BEGIN INPUT MATERIAL
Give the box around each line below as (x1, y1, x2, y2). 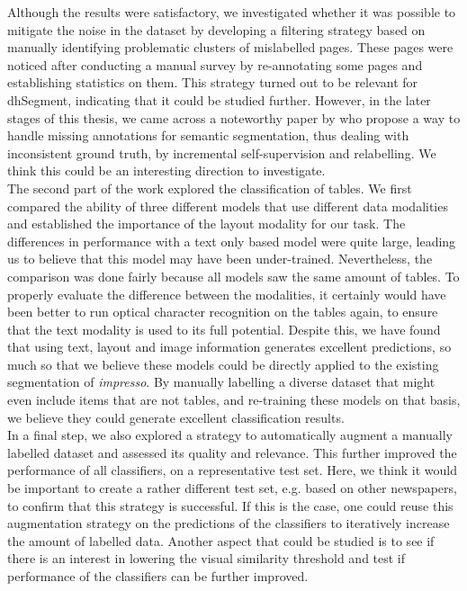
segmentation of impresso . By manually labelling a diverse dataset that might (7, 372, 436, 391)
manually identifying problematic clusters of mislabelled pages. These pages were (7, 38, 454, 57)
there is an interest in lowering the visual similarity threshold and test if (7, 549, 406, 568)
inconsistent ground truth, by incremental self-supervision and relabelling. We (7, 143, 436, 162)
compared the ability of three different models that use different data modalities (7, 196, 448, 215)
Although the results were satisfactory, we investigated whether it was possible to (7, 3, 456, 21)
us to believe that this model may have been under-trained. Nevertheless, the (7, 249, 433, 268)
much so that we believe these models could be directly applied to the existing (7, 354, 439, 373)
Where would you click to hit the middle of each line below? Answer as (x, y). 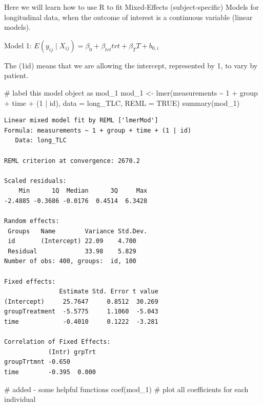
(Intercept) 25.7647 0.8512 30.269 (81, 301)
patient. (16, 75)
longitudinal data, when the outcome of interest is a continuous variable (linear (128, 17)
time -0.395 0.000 (50, 372)
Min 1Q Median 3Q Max (83, 191)
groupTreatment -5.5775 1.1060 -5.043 (81, 312)
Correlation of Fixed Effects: (57, 342)
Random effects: (32, 221)
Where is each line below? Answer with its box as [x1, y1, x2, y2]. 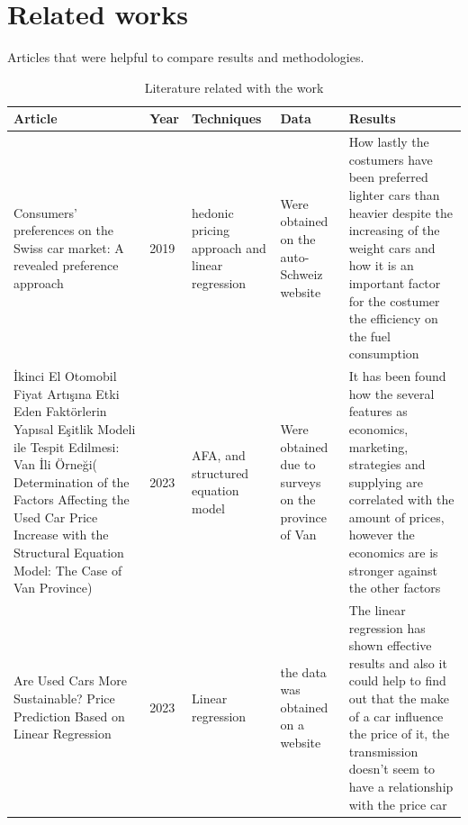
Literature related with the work [144, 77, 324, 96]
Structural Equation [13, 543, 124, 562]
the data [280, 662, 327, 681]
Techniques [191, 109, 262, 128]
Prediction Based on [13, 706, 125, 725]
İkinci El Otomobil [13, 367, 117, 385]
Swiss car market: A [13, 238, 124, 257]
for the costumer [348, 291, 440, 310]
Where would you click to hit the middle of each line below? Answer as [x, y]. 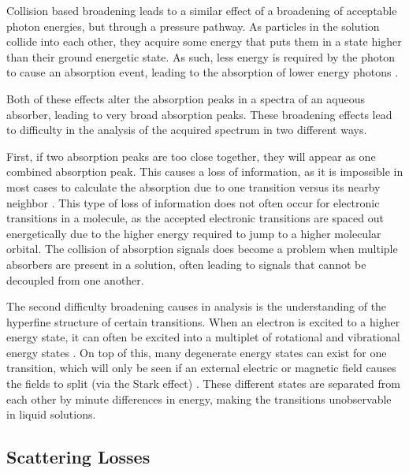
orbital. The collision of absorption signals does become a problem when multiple [202, 249]
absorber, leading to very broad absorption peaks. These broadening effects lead [199, 114]
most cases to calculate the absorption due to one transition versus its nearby [193, 186]
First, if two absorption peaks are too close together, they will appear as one [191, 156]
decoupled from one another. [75, 279]
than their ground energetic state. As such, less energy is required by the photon [201, 56]
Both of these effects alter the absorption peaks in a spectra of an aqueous [186, 98]
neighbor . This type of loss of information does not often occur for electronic [193, 202]
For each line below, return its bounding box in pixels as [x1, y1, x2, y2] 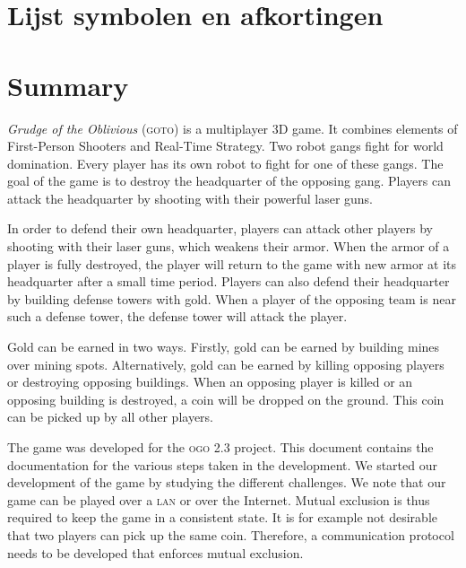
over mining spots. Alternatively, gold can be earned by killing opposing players [7, 354, 444, 373]
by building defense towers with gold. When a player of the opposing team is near [7, 289, 456, 308]
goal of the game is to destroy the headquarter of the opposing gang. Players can [7, 171, 451, 190]
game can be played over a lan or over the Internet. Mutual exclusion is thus [7, 490, 430, 509]
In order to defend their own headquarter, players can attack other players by [7, 219, 433, 238]
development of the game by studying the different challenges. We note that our [7, 473, 446, 492]
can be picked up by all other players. [7, 407, 213, 426]
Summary [7, 66, 129, 103]
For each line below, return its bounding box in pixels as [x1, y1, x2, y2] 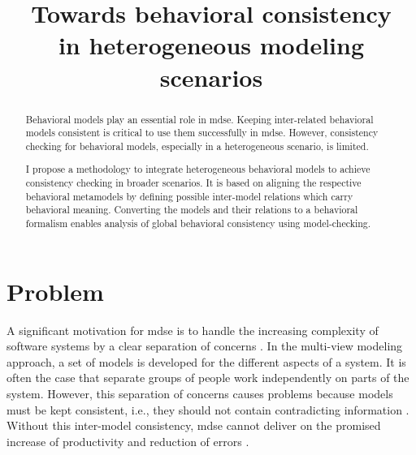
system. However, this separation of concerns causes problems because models [6, 385, 393, 401]
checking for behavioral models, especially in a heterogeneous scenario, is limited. [25, 139, 369, 152]
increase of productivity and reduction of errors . [6, 432, 249, 449]
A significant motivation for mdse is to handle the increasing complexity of [6, 321, 379, 338]
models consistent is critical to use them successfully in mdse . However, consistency [25, 126, 379, 140]
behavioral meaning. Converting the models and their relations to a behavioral [25, 203, 358, 217]
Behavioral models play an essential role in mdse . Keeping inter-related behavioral [25, 112, 374, 126]
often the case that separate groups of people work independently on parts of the [6, 369, 409, 386]
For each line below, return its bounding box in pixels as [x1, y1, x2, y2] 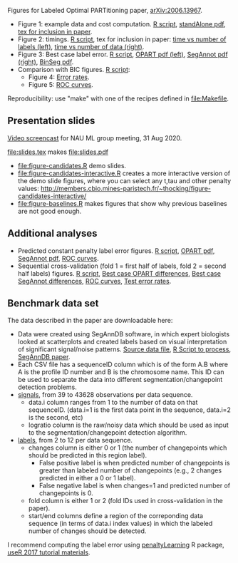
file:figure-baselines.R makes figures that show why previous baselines [17, 199, 227, 207]
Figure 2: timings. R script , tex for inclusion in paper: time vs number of [17, 35, 227, 43]
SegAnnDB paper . [17, 353, 71, 361]
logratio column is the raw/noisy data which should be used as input [28, 420, 229, 430]
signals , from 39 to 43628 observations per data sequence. [17, 391, 193, 399]
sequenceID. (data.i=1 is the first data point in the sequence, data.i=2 [28, 406, 232, 414]
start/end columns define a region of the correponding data [28, 512, 204, 520]
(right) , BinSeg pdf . [17, 58, 74, 66]
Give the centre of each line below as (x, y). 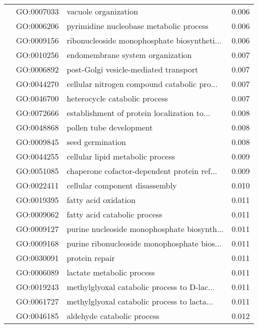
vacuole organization (102, 11)
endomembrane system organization (129, 55)
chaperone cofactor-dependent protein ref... (142, 171)
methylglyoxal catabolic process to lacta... (140, 301)
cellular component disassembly (122, 185)
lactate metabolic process (111, 272)
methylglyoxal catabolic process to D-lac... (141, 287)
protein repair (91, 258)
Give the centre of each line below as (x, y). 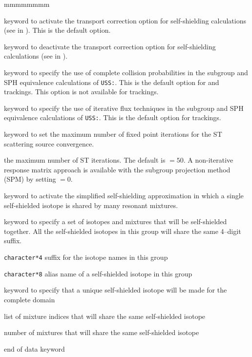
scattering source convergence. (49, 143)
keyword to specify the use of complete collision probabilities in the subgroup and (126, 72)
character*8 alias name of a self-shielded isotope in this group (98, 273)
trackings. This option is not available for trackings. (81, 92)
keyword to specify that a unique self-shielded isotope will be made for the (115, 290)
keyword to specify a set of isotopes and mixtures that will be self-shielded (115, 221)
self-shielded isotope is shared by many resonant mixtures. (91, 205)
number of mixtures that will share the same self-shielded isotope (102, 332)
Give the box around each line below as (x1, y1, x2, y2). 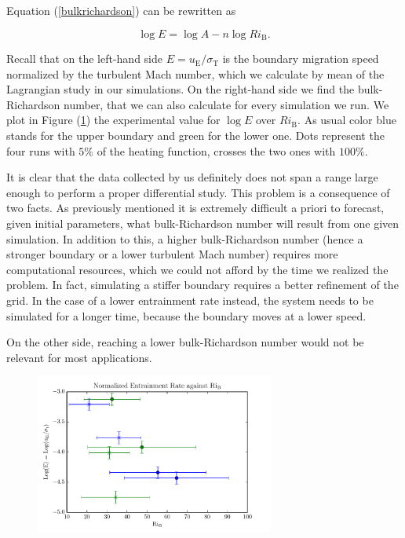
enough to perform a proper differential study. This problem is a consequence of (6, 184, 390, 200)
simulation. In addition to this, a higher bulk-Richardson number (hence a (6, 230, 363, 247)
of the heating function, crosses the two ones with (97, 142, 336, 159)
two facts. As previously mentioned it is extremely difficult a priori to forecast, (6, 199, 385, 216)
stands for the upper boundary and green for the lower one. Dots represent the (6, 127, 385, 144)
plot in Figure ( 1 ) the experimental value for (6, 112, 221, 128)
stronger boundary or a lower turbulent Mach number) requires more (6, 246, 338, 262)
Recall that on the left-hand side (6, 50, 162, 67)
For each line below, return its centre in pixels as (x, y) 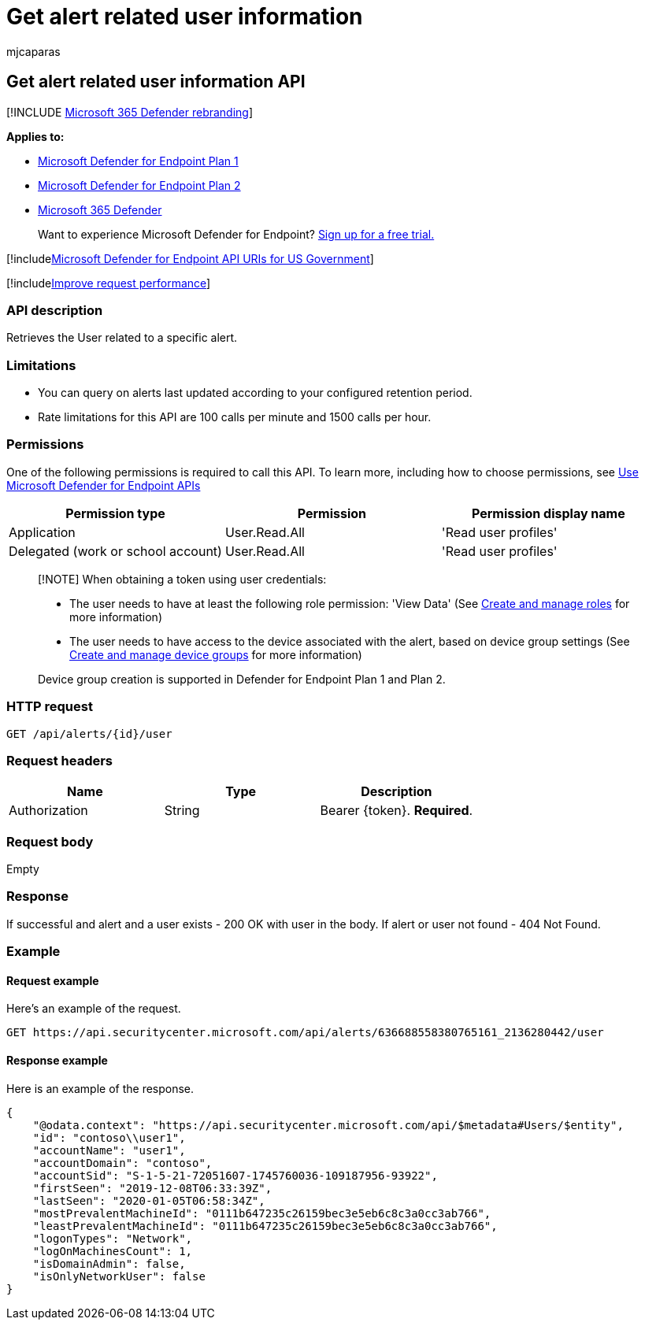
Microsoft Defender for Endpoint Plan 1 (138, 161)
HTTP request (50, 707)
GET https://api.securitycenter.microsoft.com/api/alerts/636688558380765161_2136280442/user (305, 1033)
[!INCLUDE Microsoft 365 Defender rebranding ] (130, 112)
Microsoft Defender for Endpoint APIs (104, 485)
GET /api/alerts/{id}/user (89, 733)
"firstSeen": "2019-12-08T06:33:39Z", (152, 1188)
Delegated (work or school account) (115, 551)
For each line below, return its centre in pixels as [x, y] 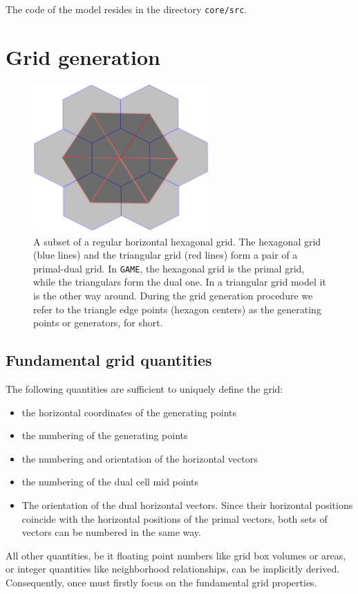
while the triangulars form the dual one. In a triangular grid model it [180, 282]
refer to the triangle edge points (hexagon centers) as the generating [177, 309]
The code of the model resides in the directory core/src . [126, 9]
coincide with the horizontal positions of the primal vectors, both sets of [175, 518]
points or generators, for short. [98, 323]
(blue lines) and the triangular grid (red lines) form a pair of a [166, 255]
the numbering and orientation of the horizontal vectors [140, 458]
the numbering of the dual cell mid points [110, 482]
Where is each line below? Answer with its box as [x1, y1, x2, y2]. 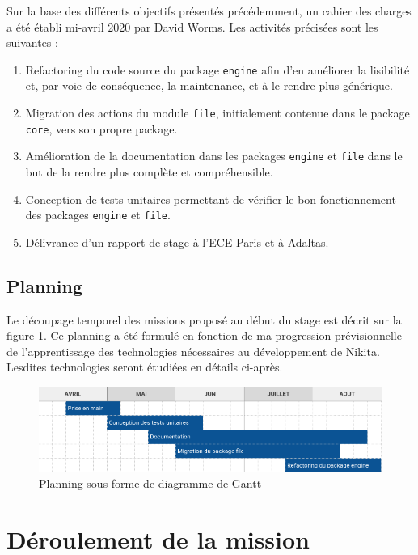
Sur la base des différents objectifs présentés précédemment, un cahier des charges [6, 2, 412, 19]
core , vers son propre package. [25, 120, 178, 137]
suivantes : [6, 34, 58, 51]
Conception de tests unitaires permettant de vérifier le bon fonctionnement [25, 190, 396, 207]
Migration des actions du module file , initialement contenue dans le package [25, 104, 410, 121]
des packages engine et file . [25, 206, 171, 223]
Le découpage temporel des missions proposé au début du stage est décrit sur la [6, 311, 402, 328]
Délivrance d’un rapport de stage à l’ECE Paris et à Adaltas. [25, 233, 329, 250]
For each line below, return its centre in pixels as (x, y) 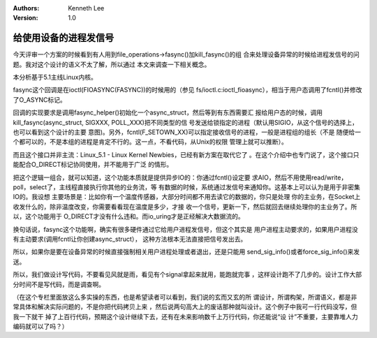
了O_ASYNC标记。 (39, 100)
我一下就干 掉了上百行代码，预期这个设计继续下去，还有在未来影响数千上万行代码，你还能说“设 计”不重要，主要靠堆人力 (186, 316)
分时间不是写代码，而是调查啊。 (59, 284)
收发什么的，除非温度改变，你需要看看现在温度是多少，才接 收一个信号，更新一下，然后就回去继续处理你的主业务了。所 (185, 207)
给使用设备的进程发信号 (64, 38)
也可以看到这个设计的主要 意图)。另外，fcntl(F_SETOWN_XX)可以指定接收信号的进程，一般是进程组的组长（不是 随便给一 (187, 132)
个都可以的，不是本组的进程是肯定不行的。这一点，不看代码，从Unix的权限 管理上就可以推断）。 (150, 142)
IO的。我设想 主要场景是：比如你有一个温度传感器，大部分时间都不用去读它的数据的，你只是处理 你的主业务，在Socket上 (187, 197)
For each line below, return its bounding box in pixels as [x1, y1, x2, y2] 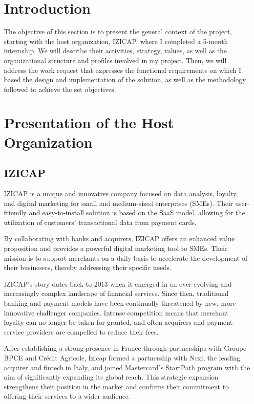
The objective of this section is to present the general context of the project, [4, 26, 232, 37]
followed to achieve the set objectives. [4, 84, 116, 94]
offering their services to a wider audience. [4, 391, 130, 401]
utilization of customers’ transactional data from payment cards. [4, 217, 197, 227]
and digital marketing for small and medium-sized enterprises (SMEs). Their [4, 198, 233, 208]
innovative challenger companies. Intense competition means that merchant [4, 307, 229, 317]
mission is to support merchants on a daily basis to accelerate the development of [4, 252, 248, 263]
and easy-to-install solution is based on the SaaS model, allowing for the [29, 207, 245, 218]
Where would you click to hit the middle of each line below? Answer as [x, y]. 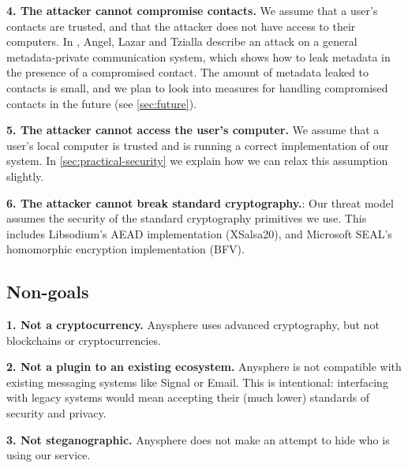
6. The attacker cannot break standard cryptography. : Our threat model [200, 202]
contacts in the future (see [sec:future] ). [102, 103]
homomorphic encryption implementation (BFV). [125, 249]
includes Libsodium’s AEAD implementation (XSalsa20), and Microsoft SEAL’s [199, 233]
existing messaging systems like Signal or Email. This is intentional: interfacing [197, 382]
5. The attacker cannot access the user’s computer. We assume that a [193, 130]
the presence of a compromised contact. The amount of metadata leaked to [188, 72]
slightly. [25, 176]
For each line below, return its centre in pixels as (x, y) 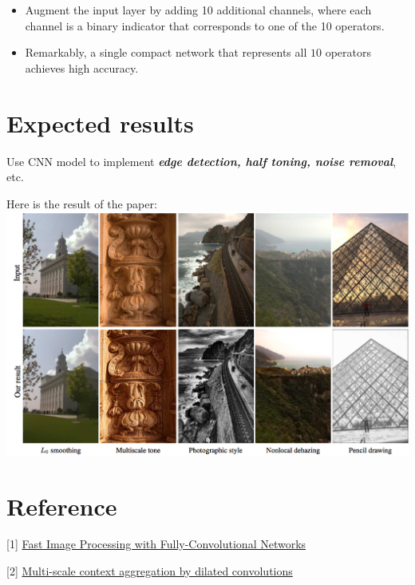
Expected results (100, 123)
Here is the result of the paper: (82, 203)
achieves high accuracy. (82, 67)
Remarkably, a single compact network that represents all (166, 52)
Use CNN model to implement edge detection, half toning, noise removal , (202, 161)
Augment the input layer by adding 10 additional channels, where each (198, 10)
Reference (62, 506)
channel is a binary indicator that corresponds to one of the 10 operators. (205, 25)
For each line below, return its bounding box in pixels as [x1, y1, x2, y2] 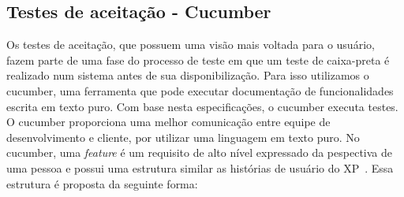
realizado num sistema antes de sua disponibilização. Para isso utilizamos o [6, 67, 369, 84]
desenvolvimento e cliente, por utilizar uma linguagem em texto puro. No [6, 128, 360, 145]
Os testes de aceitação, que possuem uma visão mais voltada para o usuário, [6, 36, 375, 53]
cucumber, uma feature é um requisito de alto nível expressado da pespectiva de [6, 144, 392, 161]
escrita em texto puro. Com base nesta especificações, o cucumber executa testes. [6, 98, 398, 114]
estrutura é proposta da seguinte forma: [6, 175, 198, 191]
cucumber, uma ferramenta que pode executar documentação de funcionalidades [6, 82, 394, 98]
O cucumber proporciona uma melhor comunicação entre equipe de [6, 113, 331, 130]
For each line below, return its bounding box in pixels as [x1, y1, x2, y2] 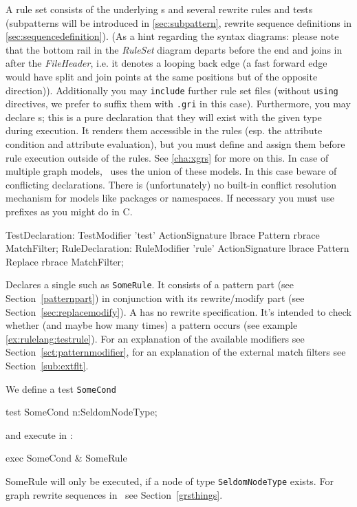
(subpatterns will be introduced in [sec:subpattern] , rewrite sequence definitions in [6, 15, 352, 30]
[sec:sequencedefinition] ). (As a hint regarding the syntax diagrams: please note [6, 29, 339, 43]
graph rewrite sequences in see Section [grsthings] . [6, 487, 223, 501]
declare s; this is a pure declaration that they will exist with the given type [6, 109, 322, 124]
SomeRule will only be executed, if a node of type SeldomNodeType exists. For [6, 474, 334, 488]
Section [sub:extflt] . [6, 358, 89, 373]
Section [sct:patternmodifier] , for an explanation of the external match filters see [6, 345, 346, 359]
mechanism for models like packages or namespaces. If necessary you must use [6, 191, 334, 205]
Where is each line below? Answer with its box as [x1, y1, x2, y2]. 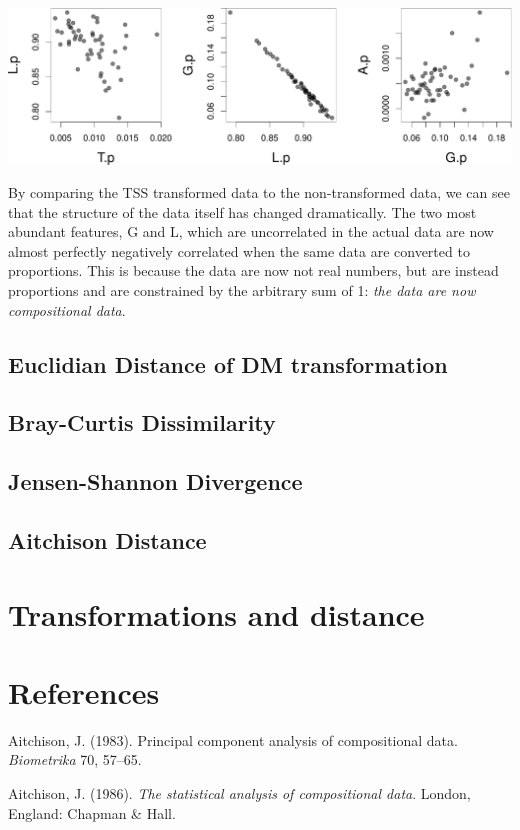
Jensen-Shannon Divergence [8, 466, 303, 497]
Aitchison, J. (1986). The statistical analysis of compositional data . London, [8, 783, 471, 804]
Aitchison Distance [8, 525, 207, 555]
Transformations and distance [8, 593, 425, 634]
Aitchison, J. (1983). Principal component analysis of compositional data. [8, 729, 458, 750]
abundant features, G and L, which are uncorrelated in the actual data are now [8, 221, 494, 242]
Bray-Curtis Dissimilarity [8, 407, 276, 438]
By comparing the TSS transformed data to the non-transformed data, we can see [8, 182, 510, 203]
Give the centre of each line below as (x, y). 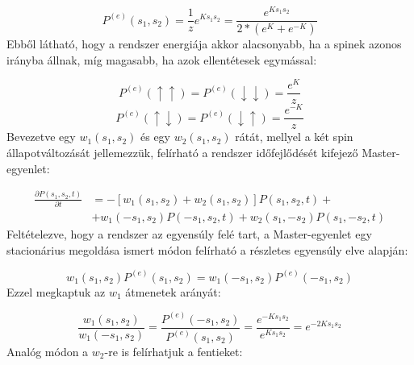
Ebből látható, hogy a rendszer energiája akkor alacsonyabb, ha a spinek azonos (204, 43)
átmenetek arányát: (173, 291)
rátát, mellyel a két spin (294, 137)
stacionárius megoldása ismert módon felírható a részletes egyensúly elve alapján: (207, 249)
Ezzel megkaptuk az (56, 291)
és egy (155, 137)
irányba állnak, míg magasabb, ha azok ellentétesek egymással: (162, 59)
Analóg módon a (48, 351)
END INPUT MATERIAL
Write down exactly what the lines above say, from the line holding "channel is a" through the line holding "cucumber, uma feature", and nothing more. Do not copy the pictures.

[RESULT FOR THIS TASK]
channel is a binary indicator that corresponds to one of the 10 operators. (205, 25)
For each line below, return its bounding box in pixels as [x1, y1, x2, y2] 
realizado num sistema antes de sua disponibilização. Para isso utilizamos o [6, 67, 369, 84]
desenvolvimento e cliente, por utilizar uma linguagem em texto puro. No [6, 128, 360, 145]
Os testes de aceitação, que possuem uma visão mais voltada para o usuário, [6, 36, 375, 53]
cucumber, uma feature é um requisito de alto nível expressado da pespectiva de [6, 144, 392, 161]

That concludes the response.